(Records from a data source)
◆ ◆ ◆ ◆

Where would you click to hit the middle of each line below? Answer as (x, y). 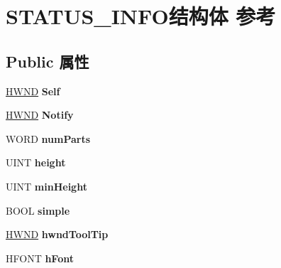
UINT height (36, 162)
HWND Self (33, 91)
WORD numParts (48, 138)
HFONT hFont (40, 258)
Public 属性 (48, 61)
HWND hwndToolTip (57, 234)
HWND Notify (40, 115)
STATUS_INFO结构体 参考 (141, 16)
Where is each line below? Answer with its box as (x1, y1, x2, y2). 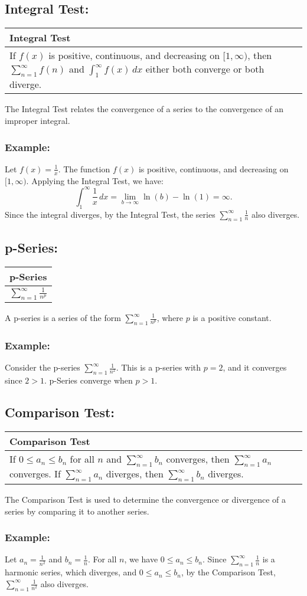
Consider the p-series (5, 361, 80, 374)
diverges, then (106, 466, 164, 480)
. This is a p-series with (116, 361, 201, 374)
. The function (58, 162, 110, 175)
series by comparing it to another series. (5, 505, 149, 517)
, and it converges (223, 361, 287, 374)
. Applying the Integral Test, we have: (26, 174, 164, 186)
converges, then (166, 451, 230, 466)
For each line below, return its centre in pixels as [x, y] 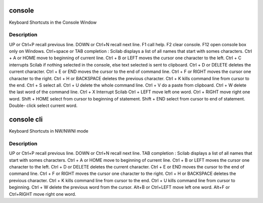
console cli [26, 119]
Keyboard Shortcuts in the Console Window [53, 22]
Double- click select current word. [43, 106]
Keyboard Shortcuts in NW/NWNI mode [49, 131]
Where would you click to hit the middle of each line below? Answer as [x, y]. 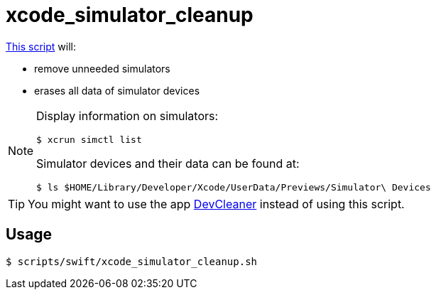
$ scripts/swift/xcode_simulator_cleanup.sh [132, 261]
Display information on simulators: [127, 116]
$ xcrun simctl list [89, 139]
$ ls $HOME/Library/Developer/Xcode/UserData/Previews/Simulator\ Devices [234, 187]
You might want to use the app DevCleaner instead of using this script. [216, 204]
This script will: [41, 46]
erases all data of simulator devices [117, 90]
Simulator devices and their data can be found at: [168, 163]
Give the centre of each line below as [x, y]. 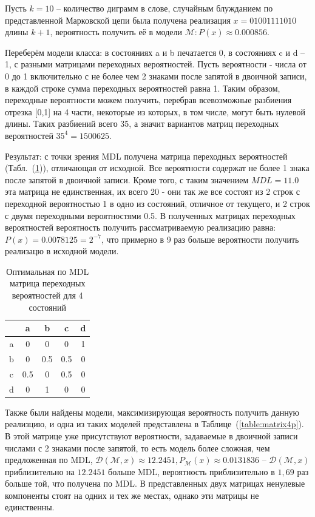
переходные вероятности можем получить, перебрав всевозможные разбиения [148, 100]
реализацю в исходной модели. [62, 251]
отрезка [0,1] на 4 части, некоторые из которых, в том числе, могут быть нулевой [155, 111]
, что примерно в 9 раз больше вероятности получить [200, 239]
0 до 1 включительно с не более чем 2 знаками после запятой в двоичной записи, [156, 76]
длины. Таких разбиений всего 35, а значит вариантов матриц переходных [142, 123]
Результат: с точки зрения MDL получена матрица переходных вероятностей [146, 156]
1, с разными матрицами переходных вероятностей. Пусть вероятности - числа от [156, 64]
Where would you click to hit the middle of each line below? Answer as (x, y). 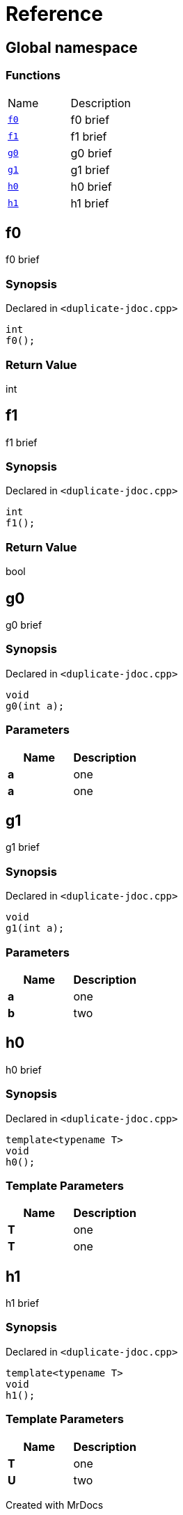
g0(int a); (35, 706)
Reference (54, 14)
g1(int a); (35, 928)
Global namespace (72, 47)
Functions (33, 76)
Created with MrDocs (55, 1505)
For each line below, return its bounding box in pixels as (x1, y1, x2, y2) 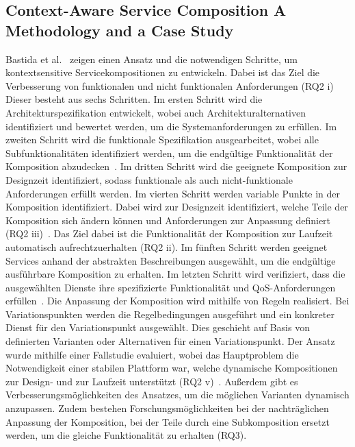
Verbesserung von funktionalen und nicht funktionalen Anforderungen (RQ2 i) (5, 78, 334, 93)
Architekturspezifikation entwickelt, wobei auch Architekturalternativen (5, 105, 306, 119)
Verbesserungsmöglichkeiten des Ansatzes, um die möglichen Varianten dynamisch (5, 387, 350, 402)
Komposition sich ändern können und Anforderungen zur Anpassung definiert (5, 213, 331, 227)
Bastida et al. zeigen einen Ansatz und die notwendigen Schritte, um (5, 51, 298, 66)
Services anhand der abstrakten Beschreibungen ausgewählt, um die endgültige (5, 253, 336, 267)
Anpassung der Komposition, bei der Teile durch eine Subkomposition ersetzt (5, 414, 330, 428)
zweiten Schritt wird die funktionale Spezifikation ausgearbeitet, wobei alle (5, 132, 319, 147)
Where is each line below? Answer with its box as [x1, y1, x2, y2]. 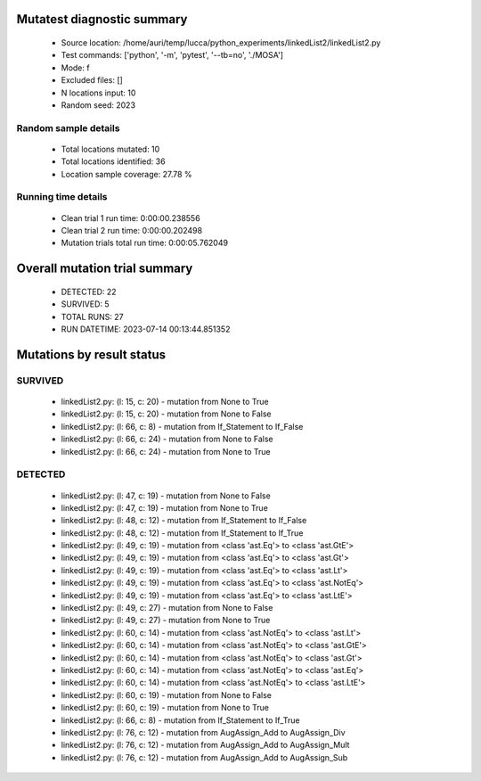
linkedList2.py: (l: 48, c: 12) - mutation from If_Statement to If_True [61, 527, 304, 538]
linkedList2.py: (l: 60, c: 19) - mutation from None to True [61, 703, 269, 713]
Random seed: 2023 [61, 99, 136, 111]
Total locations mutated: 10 [61, 144, 160, 154]
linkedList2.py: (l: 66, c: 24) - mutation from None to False [61, 433, 273, 445]
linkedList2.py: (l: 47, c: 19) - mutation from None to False [61, 490, 271, 501]
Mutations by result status [16, 347, 167, 362]
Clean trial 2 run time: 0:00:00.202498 [61, 226, 203, 236]
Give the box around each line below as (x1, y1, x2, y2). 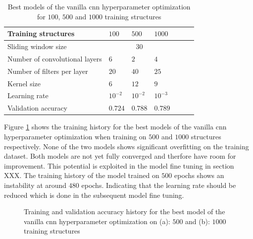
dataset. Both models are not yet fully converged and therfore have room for (4, 151, 236, 161)
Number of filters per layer (7, 65, 88, 76)
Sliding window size (7, 41, 67, 52)
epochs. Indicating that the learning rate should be (81, 179, 236, 190)
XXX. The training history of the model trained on (4, 170, 159, 180)
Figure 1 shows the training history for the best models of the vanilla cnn (4, 121, 227, 132)
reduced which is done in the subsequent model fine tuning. (4, 189, 184, 200)
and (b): (185, 216, 210, 226)
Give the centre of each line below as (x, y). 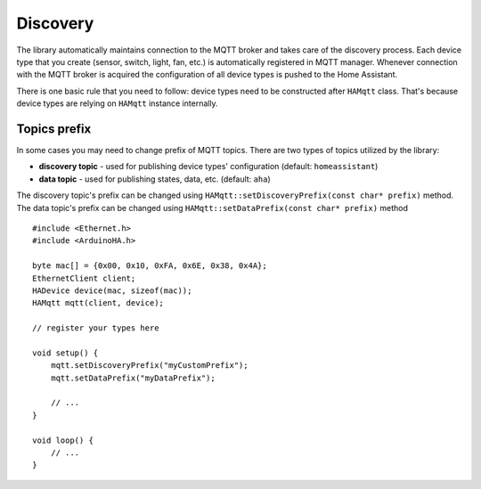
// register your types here (96, 328)
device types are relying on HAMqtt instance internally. (117, 103)
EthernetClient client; (84, 278)
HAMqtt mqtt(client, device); (98, 303)
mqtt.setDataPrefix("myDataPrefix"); (133, 378)
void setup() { (65, 353)
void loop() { (63, 440)
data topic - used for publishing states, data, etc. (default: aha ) (155, 179)
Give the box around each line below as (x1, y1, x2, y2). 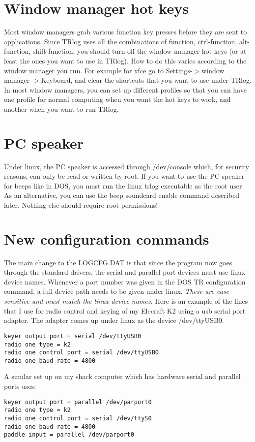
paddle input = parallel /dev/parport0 (4, 431, 134, 439)
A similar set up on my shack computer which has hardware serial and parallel (4, 371, 241, 381)
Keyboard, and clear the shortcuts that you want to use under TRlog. (41, 75, 252, 85)
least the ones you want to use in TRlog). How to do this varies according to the (4, 55, 247, 65)
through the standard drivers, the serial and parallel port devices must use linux (4, 267, 246, 277)
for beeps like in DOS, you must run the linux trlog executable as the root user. (4, 180, 244, 190)
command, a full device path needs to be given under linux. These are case (4, 286, 229, 296)
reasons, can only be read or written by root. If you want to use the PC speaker (4, 171, 245, 181)
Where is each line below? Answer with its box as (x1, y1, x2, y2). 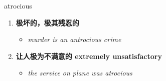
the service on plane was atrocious (28, 67, 132, 78)
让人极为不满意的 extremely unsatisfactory (16, 50, 162, 61)
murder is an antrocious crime (28, 34, 121, 44)
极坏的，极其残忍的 (16, 17, 79, 27)
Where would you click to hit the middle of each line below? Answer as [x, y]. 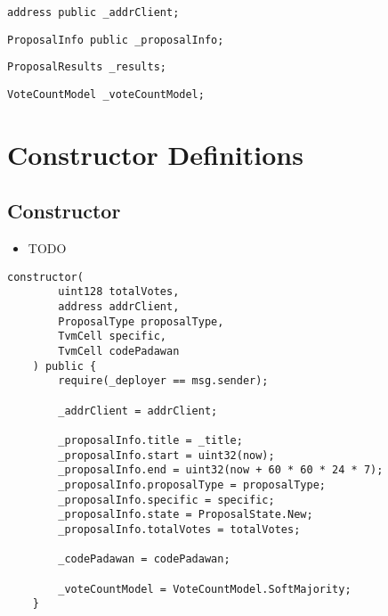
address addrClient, [119, 307]
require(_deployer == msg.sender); [163, 381]
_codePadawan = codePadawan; [144, 559]
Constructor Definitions [155, 154]
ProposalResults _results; [87, 67]
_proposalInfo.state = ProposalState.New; [186, 515]
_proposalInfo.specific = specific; [166, 500]
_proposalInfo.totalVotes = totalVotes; [179, 529]
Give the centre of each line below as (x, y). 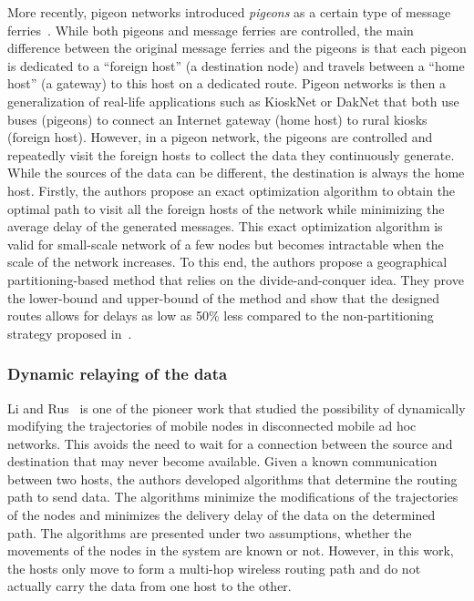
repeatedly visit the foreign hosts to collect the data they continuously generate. (231, 154)
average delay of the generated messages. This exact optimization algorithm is (225, 226)
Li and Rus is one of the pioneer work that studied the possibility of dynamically (237, 407)
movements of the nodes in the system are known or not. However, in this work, (231, 550)
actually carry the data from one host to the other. (149, 586)
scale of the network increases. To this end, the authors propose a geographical (227, 262)
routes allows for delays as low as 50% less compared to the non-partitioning (221, 316)
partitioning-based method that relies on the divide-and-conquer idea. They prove (236, 279)

◆ ◆ ◆ ◆

■ Task: A word-for-word copy of the lines from the one containing "Constructor Definitions [155, 154]" through the last line of the records is what is wanted, without pictures and without any other line.

■ Written solution:
Constructor Definitions [155, 154]
ProposalResults _results; [87, 67]
_proposalInfo.state = ProposalState.New; [186, 515]
_proposalInfo.specific = specific; [166, 500]
_proposalInfo.totalVotes = totalVotes; [179, 529]
Give the centre of each line below as (x, y). 
repeatedly visit the foreign hosts to collect the data they continuously generate. (231, 154)
average delay of the generated messages. This exact optimization algorithm is (225, 226)
Li and Rus is one of the pioneer work that studied the possibility of dynamically (237, 407)
movements of the nodes in the system are known or not. However, in this work, (231, 550)
actually carry the data from one host to the other. (149, 586)
scale of the network increases. To this end, the authors propose a geographical (227, 262)
routes allows for delays as low as 50% less compared to the non-partitioning (221, 316)
partitioning-based method that relies on the divide-and-conquer idea. They prove (236, 279)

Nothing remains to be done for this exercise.